The Fourth Circuit Weighs in on Miller-Montgomery "Juvenile Lifer" Issues
The Fourth Circuit recently issued an opinion in Malvo v. Mathena, dealing with Miller v. Montgomery "juvenile lifer” issues that are highly relevant to the cases currently pending before the Maryland Court of Appeals. Miller v. Alabama, 567 U.S. 460 (2012) and Montgomery v. Louisiana, 136 S.Ct. 718 (2016) were two related Supreme Court cases, which together held that life without parole sentences are unconstitutional for all but the rare juvenile offender.

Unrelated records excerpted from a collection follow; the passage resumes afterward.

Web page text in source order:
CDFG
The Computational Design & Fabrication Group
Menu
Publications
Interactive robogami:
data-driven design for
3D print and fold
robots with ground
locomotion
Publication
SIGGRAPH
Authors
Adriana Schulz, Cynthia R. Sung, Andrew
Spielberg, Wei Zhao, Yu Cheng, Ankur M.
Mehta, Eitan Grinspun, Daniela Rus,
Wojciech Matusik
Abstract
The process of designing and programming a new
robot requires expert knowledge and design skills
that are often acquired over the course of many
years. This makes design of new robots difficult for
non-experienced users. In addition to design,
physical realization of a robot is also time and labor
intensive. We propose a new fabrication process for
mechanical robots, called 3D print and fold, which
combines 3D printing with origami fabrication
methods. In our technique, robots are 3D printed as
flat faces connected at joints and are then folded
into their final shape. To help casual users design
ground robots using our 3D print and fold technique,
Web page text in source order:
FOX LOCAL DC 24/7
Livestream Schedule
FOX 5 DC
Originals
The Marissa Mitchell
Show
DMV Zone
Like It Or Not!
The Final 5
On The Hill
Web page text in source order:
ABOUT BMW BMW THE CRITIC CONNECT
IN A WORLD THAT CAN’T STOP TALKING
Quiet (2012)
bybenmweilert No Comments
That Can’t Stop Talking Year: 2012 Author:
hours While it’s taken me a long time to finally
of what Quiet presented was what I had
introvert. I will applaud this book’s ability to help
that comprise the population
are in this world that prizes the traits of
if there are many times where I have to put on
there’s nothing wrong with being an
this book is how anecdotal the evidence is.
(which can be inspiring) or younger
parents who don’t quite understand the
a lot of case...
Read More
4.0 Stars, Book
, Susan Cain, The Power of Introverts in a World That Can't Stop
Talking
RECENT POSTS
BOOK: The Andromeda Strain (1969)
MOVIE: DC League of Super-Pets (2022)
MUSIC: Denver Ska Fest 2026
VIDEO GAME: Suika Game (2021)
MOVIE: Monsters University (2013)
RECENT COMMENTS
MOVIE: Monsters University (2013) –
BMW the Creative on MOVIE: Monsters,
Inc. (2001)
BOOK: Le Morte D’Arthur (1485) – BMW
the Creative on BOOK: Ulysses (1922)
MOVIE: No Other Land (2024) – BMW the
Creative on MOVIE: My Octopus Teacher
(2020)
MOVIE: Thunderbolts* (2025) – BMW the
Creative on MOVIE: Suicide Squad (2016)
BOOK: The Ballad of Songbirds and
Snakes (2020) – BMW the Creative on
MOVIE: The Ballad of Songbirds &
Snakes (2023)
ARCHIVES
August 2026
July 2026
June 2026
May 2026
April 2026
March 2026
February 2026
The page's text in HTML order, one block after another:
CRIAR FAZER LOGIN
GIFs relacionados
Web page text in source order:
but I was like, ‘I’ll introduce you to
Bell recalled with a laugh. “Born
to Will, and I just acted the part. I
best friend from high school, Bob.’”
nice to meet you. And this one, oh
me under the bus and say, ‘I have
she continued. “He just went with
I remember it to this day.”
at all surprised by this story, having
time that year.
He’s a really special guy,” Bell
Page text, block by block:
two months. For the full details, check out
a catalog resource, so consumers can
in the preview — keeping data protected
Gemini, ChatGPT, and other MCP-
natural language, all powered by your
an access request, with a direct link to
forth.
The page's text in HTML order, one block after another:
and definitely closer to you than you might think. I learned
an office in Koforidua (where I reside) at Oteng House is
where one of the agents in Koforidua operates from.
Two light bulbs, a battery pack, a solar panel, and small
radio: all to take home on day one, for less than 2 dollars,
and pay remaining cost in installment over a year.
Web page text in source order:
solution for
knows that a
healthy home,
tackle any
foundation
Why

For “juvenile lifers” in Maryland, the most important piece of the Fourth Circuit’s Malvo decision is the explanation for its holding that Miller and Montgomery are not limited to mandatory life without parole sentences, but rather, apply to life (without parole) sentences that are imposed discretionarily as well.
In so finding, the Fourth Circuit explained that a sentencing judge violates Miller’s rule anytime it imposes a discretionary life-without-parole sentence on a juvenile homicide offender without first concluding that the offender’s crimes reflect permanent incorrigibility. This holding is paramount to the cases pending before the Maryland Court of Appeals because it strengthens the argument that a juvenile offender has a substantive right not to be incarcerated for life unless first found to be permanently incorrigible.

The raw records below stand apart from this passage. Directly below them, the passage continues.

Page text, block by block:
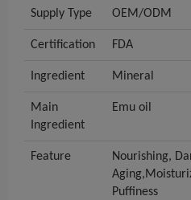
Supply Type OEM/ODM
Certification FDA
Ingredient Mineral
Main
Ingredient
Emu oil
Feature
Nourishing,
Puffiness
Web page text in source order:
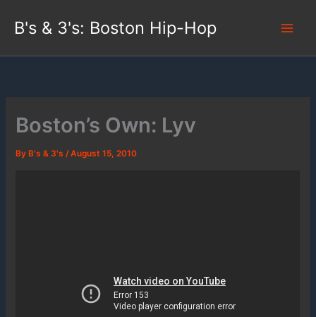
B's & 3's: Boston Hip-Hop
Boston’s Own: Lyv
By B's & 3's/August 15, 2010
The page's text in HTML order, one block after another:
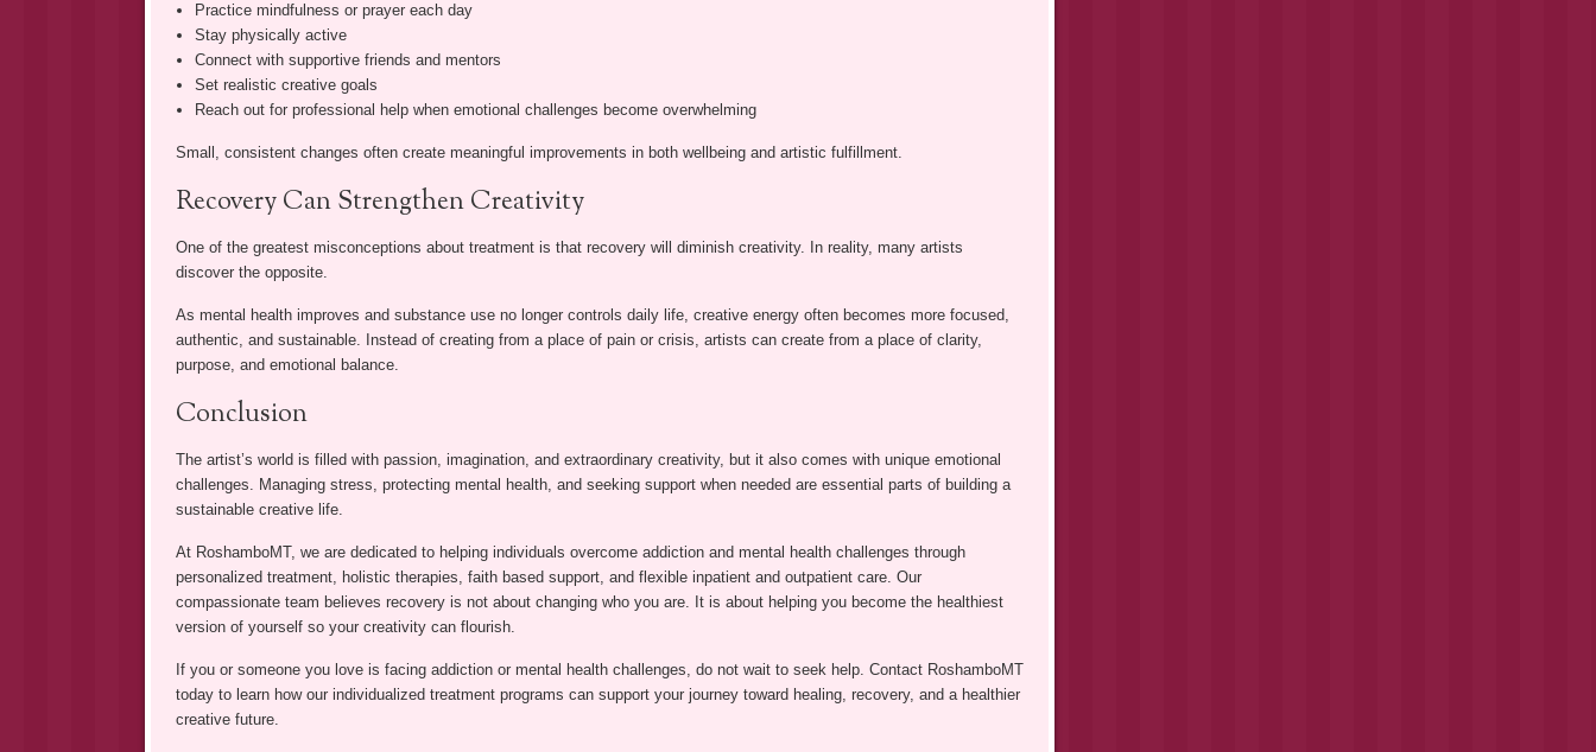
Practice mindfulness or prayer each day
Stay physically active
Connect with supportive friends and mentors
Set realistic creative goals
Reach out for professional help when emotional challenges become overwhelming
Small, consistent changes often create meaningful improvements in both wellbeing and artistic fulfillment.
Recovery Can Strengthen Creativity
One of the greatest misconceptions about treatment is that recovery will diminish creativity. In reality, many artists
discover the opposite.
As mental health improves and substance use no longer controls daily life, creative energy often becomes more focused,
authentic, and sustainable. Instead of creating from a place of pain or crisis, artists can create from a place of clarity,
purpose, and emotional balance.
Conclusion
The artist’s world is filled with passion, imagination, and extraordinary creativity, but it also comes with unique emotional
challenges. Managing stress, protecting mental health, and seeking support when needed are essential parts of building a
sustainable creative life.
At RoshamboMT, we are dedicated to helping individuals overcome addiction and mental health challenges through
personalized treatment, holistic therapies, faith based support, and flexible inpatient and outpatient care. Our
compassionate team believes recovery is not about changing who you are. It is about helping you become the healthiest
version of yourself so your creativity can flourish.
If you or someone you love is facing addiction or mental health challenges, do not wait to seek help. Contact RoshamboMT
today to learn how our individualized treatment programs can support your journey toward healing, recovery, and a healthier
creative future.
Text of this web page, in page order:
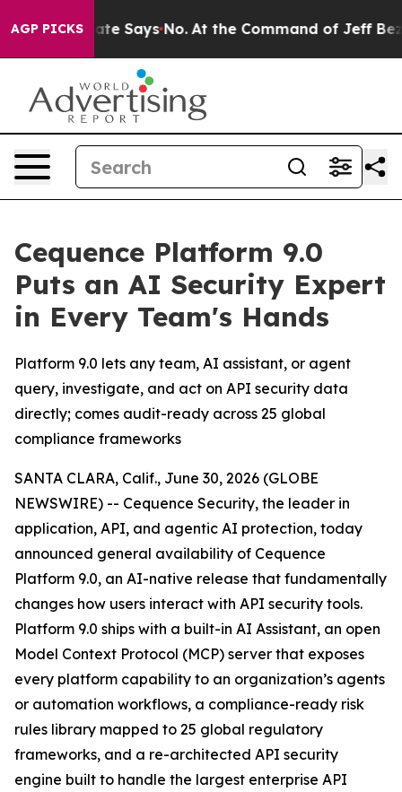
AGP PICKS
State Says No. At the Command of Jeff Bezos,
Cequence Platform 9.0
Puts an AI Security Expert
in Every Team's Hands
Platform 9.0 lets any team, AI assistant, or agent
query, investigate, and act on API security data
directly; comes audit-ready across 25 global
compliance frameworks
SANTA CLARA, Calif., June 30, 2026 (GLOBE
NEWSWIRE) -- Cequence Security, the leader in
application, API, and agentic AI protection, today
announced general availability of Cequence
Platform 9.0, an AI-native release that fundamentally
changes how users interact with API security tools.
Platform 9.0 ships with a built-in AI Assistant, an open
Model Context Protocol (MCP) server that exposes
every platform capability to an organization’s agents
or automation workflows, a compliance-ready risk
rules library mapped to 25 global regulatory
frameworks, and a re-architected API security
engine built to handle the largest enterprise API
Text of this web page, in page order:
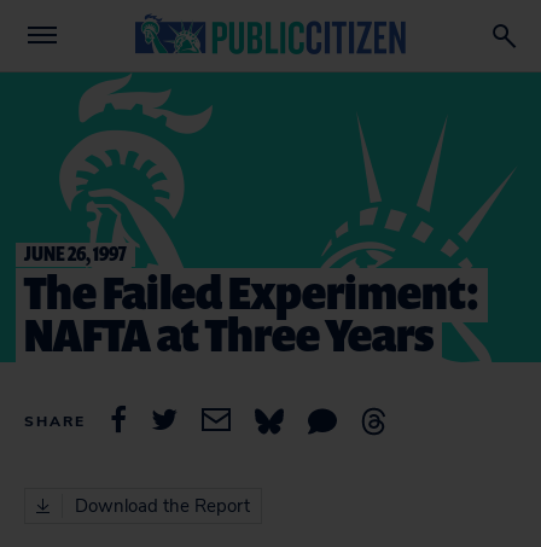
JUNE 26, 1997
The Failed Experiment:
NAFTA at Three Years
SHARE
Download the Report
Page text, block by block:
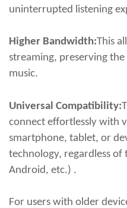
uninterrupted listening
Higher Bandwidth:This
streaming, preserving
music.
Universal Compatibility:
connect effortlessly with
smartphone, tablet, or
technology, regardless of
Android, etc.) .
For users with older
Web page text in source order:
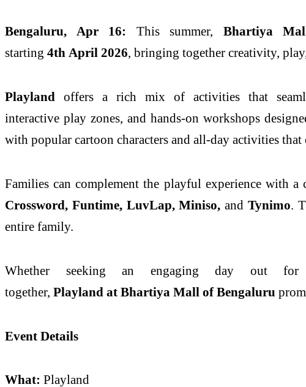
Bengaluru, Apr 16: This summer, Bhartiya
starting 4th April 2026, bringing together creativity, play
Playland offers a rich mix of activities that
interactive playzones, and hands-on workshops
with popular cartoon characters and all-day activities
Families can complement the playful experience with
Crossword, Funtime, LuvLap, Miniso, and Tynimo.
entire family.
Whether seeking an engaging day out
together, Playland at Bhartiya Mall ofBengaluru
Event Details
What: Playland
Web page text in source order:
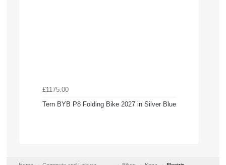
£1175.00
Tern BYB P8 Folding Bike 2027 in Silver Blue
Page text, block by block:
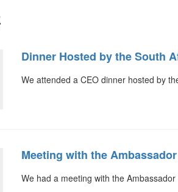
Dinner Hosted by the South
We attended a CEO dinner hosted by
Meeting with the
We had a meeting with the
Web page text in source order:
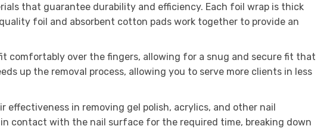
that guarantee durability and efficiency. Each foil wrap is thick
foil and absorbent cotton pads work together to provide an
comfortably over the fingers, allowing for a snug and secure fit that
up the removal process, allowing you to serve more clients in less
effectiveness in removing gel polish, acrylics, and other nail
contact with the nail surface for the required time, breaking down
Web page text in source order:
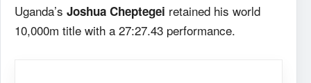
Uganda’s Joshua Cheptegei retained his world
10,000m title with a 27:27.43 performance.
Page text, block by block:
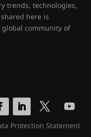
trends, technologies,
here is
community of
Protection Statement
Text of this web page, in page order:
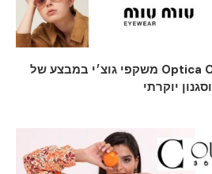
משקפי גוצ׳י במבצע של Optica Online: איכות, אמינות
וסגנון יוקרתי
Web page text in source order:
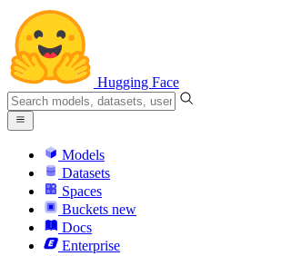
Hugging Face
Models
Datasets
Spaces
Buckets new
Docs
Enterprise

The Malvo decision further explained that even where mitigating evidence of youth has been considered, if the sentencer was never explicitly charged with finding whether the defendant’s crimes reflected irreparable corruption or permanent incorrigibility, a decision to impose life (without parole) fails to satisfy Miller and Montgomery. Pursuant to this reasoning, a pre-Miller (i.e. pre-2012) sentencer’s consideration of the juvenile offender’s age would likely not satisfy the current constitutional standards prerequisite to sentencing a juvenile to a lifetime in prison.
Based on Malvo and other defendant-friendly Miller-Montgomery decisions from jurisdictions around the country, we eagerly await the decisions from the Maryland Court of Appeals, which are scheduled to be issued before the end of the August, 2018 term.